Earlham students are covered for emergency services while participating in an Earlham off-campus program. The group name is Earlham College. The policy numberis SRG 9138270. The toll free number is 877-832-3523 and the international collect number is 715- 295-1194. The customer service email is email@example.com.
SAFETY AND SECURITY IN India
These are some general suggestions and recommendations for safety and security while living and traveling in India. You should be in regular communication with the program leaders about these kinds of issues throughout the semester, and do your best to stay informed about the local situation.

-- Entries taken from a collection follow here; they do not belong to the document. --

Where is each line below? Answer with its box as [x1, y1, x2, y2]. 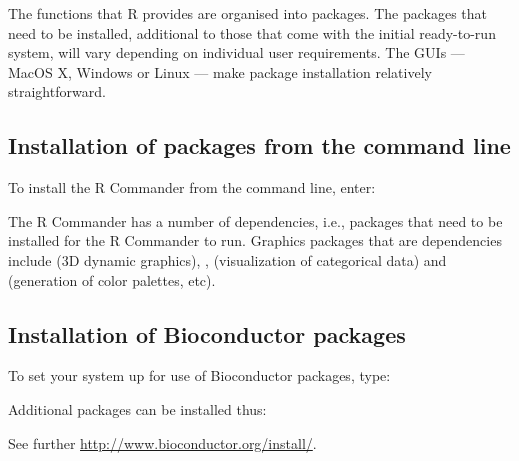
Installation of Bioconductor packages [8, 318, 406, 349]
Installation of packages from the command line [8, 130, 511, 161]
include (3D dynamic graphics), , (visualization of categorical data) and [8, 249, 447, 270]
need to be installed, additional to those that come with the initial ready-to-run [8, 22, 496, 43]
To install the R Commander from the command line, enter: [8, 177, 376, 198]
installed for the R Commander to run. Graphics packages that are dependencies [8, 230, 502, 251]
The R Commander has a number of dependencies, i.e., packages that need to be [8, 210, 503, 231]
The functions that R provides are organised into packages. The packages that [8, 3, 488, 23]
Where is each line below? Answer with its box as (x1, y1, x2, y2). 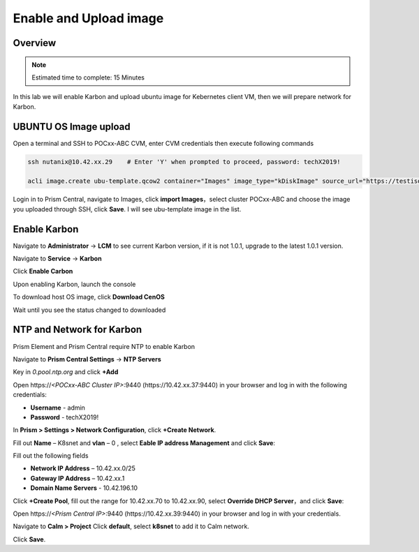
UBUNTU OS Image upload (13, 121, 131, 133)
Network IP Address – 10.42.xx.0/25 (30, 464, 135, 472)
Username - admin (30, 403, 85, 412)
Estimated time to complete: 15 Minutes (31, 73, 145, 82)
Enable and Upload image (13, 10, 164, 26)
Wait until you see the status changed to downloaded (13, 306, 166, 314)
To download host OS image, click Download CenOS (13, 293, 166, 301)
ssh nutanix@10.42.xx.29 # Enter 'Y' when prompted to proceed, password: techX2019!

- The loss or theft of a U.S. passport abroad should be reported immediately to the local police and the nearest U.S. Embassy or consulate. Also contact a program leader immediately.
- Carry emergency phone numbers with you. Make sure you inform your faculty leaders and host family of your travel plans. Keep in touch if your plans change. Check in regularly.
- Act and walk in a confident manner. Act like you know what you are doing and where you are going.
- Don’t carry large amounts of cash with you. Carry your money in several places–pockets, money pouch or money belt, or even in your shoe.
- Don’t carry your wallets in your back pocket and be careful with purses, backpacks and cameras as they can be easy targets.
- Don’t walk / travel at night in areas you don’t know, and never alone. Stay in well lit and populated areas. Learn the areas that are safe and avoid those that are more risky.
- Don’t travel alone! It is best to travel in groups of threes and fours. Don’t travel at night, especially on long trips. Don’t hitchhike.
- Be careful with water and food. Drink only purified water (be careful with ice cubes also) and only eat fruits and vegetables that have been peeled, cooked or disinfected. Only eat well-cooked seafood. Wash your hands often.
- Inform your host family or your faculty leader if you have severe or frequent diarrhea or vomiting. If you are traveling, see a doctor right away.
- Be careful when you are out in the sun; the sun can be a lot stronger than you are used to. Avoid becoming dehydrated and/or sunburned. Drink more water than you think you need, and carry purified water with you. Use sunscreen and a hat, and don’t stay out too long at midday.
- Travel light so that you can keep track of your bags. Be extra cautious on busy streets.
- Make sure that someone can get in touch with you in case of emergencies.
- Stay in regular communication with family members at home so they know what you are doing and don’t worry about you!!
- Check your travel plans with the faculty leader and program staff. Make sure that you are aware of the situation in the area that you plan to travel to. If there are doubts about the safety or security of a place you might travel to, check with the US Embassy. If there are problems, change your plans and don’t go.